Task to carry out:
A single stretch of the material below is to be transcribed exactly, starting at the line with "inclusive clubs on" and ending after the line with "Note: By applying".

Extracted material:

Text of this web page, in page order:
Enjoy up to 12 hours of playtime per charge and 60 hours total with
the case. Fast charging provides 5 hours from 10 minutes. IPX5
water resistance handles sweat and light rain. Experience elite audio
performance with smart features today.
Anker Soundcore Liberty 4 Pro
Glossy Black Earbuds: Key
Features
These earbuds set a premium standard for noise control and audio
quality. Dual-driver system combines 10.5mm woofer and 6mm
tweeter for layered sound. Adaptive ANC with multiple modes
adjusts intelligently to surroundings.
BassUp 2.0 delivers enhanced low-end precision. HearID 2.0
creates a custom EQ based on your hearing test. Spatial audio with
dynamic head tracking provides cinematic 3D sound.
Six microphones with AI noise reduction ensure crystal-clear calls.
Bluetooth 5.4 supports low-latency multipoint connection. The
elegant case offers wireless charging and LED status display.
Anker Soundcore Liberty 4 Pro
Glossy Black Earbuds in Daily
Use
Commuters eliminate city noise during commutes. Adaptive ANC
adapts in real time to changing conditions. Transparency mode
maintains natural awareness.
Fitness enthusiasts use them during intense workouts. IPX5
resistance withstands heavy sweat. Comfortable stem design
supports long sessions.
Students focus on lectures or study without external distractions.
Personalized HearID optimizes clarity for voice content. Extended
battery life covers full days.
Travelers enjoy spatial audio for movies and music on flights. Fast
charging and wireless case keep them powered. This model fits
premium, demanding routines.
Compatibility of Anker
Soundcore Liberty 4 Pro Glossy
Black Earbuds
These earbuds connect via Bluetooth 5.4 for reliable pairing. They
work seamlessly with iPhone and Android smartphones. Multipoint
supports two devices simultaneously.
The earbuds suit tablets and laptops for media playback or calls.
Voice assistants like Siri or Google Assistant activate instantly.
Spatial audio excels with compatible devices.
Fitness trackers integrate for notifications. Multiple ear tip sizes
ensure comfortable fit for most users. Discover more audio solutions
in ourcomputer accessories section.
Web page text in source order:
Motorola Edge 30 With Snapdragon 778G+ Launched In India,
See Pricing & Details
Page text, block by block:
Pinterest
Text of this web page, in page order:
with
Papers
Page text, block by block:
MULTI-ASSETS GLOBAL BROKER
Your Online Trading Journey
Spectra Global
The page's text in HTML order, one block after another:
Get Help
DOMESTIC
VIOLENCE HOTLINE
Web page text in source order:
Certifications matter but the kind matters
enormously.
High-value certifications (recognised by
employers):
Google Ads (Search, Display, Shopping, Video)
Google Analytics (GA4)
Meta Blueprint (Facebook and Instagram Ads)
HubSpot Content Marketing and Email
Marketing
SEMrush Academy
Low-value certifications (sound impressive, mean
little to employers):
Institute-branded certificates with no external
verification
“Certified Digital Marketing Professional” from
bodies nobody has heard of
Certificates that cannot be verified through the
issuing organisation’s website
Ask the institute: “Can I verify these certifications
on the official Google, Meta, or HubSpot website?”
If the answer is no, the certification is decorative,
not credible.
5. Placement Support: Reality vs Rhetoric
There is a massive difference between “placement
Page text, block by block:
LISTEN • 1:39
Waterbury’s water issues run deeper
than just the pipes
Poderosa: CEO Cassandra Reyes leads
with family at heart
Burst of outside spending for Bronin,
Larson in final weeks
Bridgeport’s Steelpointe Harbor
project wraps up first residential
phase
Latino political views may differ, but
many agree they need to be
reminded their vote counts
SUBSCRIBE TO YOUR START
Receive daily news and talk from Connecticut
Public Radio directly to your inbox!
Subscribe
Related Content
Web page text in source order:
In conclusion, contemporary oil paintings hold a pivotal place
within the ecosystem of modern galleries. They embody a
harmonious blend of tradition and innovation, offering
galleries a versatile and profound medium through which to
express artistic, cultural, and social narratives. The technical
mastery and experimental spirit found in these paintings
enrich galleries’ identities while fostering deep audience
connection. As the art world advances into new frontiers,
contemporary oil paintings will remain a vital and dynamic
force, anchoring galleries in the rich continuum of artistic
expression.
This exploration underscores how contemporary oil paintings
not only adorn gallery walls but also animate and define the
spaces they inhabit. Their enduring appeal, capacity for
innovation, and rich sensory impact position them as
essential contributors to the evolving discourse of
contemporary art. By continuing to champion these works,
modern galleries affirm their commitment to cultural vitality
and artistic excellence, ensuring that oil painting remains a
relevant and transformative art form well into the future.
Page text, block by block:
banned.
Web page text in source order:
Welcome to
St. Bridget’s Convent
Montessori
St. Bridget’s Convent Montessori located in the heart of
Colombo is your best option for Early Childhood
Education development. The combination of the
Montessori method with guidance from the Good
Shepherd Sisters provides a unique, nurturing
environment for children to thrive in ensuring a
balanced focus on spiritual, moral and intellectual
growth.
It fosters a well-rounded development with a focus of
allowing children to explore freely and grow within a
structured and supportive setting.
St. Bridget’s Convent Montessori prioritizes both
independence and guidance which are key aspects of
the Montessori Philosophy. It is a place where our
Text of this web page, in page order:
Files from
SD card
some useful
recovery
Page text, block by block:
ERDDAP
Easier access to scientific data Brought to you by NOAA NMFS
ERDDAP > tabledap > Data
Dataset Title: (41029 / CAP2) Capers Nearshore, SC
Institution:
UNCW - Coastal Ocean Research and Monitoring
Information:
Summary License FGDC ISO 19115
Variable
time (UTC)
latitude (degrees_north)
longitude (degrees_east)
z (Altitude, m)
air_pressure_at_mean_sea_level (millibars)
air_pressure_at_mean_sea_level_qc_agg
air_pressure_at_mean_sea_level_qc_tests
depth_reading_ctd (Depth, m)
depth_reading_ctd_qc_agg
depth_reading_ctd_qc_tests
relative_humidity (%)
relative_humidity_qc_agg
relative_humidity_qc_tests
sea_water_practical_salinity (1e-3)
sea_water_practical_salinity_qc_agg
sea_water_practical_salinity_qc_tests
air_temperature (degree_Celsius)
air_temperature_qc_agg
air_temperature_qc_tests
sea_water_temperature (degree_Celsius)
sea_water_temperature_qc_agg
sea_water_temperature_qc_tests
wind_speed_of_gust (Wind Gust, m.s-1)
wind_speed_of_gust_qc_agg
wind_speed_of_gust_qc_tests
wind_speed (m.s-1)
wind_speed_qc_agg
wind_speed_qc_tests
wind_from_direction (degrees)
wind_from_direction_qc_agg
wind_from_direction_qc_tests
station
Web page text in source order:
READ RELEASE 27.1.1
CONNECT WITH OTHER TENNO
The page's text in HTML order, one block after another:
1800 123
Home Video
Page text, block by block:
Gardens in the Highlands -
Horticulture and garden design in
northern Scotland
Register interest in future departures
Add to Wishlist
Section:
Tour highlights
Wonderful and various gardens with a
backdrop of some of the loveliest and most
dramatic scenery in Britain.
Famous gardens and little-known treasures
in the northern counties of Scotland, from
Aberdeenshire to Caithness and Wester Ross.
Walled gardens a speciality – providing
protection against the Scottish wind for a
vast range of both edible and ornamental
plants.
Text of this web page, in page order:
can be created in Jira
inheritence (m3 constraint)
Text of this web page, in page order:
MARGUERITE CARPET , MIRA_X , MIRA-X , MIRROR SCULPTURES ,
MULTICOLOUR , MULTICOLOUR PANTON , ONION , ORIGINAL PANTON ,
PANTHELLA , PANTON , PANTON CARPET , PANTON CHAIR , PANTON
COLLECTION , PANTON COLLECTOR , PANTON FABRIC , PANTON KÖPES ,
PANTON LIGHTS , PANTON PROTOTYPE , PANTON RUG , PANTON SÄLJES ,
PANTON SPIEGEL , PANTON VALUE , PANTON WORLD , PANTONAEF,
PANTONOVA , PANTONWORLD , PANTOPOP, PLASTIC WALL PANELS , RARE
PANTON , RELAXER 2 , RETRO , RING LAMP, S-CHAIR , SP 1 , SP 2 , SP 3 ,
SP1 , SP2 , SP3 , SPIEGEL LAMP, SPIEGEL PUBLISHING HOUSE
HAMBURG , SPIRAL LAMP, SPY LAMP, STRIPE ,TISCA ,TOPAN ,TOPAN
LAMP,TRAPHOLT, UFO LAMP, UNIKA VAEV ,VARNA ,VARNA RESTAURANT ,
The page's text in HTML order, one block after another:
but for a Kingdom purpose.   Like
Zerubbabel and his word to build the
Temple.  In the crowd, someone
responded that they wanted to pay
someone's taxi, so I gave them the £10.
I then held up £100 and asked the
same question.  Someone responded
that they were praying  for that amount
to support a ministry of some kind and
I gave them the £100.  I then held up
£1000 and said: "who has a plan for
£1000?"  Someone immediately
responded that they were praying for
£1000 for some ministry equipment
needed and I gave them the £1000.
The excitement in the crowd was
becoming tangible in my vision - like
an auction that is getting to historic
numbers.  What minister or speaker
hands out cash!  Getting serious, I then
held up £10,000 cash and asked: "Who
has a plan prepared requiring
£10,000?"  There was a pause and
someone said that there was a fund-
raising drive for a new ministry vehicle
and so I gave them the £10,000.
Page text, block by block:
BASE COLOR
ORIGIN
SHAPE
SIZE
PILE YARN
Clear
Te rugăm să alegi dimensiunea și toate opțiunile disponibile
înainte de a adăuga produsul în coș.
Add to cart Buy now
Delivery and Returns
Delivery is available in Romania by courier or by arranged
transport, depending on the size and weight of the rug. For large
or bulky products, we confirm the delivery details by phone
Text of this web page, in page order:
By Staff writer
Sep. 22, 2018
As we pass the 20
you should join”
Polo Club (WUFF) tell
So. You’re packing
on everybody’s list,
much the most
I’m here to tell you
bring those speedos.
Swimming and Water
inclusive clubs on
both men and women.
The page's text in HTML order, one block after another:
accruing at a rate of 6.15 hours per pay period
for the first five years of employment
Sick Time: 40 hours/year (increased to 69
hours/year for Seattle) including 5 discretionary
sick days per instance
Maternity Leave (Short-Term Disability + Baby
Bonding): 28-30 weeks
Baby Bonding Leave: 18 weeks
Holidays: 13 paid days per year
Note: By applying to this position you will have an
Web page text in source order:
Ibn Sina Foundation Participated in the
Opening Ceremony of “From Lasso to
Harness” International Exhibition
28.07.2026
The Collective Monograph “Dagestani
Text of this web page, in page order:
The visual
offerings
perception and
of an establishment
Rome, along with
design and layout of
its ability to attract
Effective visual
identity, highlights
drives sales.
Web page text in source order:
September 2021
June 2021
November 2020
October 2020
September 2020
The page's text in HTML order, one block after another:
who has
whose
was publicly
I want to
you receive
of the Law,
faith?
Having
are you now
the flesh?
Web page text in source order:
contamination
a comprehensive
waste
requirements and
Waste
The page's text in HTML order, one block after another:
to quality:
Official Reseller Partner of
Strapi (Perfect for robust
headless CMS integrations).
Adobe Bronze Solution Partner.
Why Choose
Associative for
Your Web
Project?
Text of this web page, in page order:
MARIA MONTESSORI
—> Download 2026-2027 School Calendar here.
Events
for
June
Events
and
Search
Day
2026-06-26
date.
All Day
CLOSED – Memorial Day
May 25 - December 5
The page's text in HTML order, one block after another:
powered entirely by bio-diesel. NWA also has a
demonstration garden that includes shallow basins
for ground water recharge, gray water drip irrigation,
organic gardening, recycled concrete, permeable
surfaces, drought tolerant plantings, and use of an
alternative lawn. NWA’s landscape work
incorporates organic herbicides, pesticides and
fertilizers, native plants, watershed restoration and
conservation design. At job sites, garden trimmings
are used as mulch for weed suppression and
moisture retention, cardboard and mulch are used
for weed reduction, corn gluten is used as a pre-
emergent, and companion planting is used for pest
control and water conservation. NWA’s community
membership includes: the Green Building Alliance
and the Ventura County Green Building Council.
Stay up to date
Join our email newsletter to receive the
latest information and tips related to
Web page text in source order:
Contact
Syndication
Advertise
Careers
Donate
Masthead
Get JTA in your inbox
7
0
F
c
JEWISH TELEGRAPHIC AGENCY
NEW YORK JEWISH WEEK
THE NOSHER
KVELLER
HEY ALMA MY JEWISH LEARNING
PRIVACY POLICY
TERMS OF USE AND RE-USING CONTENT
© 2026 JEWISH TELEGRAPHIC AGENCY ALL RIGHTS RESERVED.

Answer for the task:
inclusive clubs on
both men and women.
The page's text in HTML order, one block after another:
accruing at a rate of 6.15 hours per pay period
for the first five years of employment
Sick Time: 40 hours/year (increased to 69
hours/year for Seattle) including 5 discretionary
sick days per instance
Maternity Leave (Short-Term Disability + Baby
Bonding): 28-30 weeks
Baby Bonding Leave: 18 weeks
Holidays: 13 paid days per year
Note: By applying to this position you will have an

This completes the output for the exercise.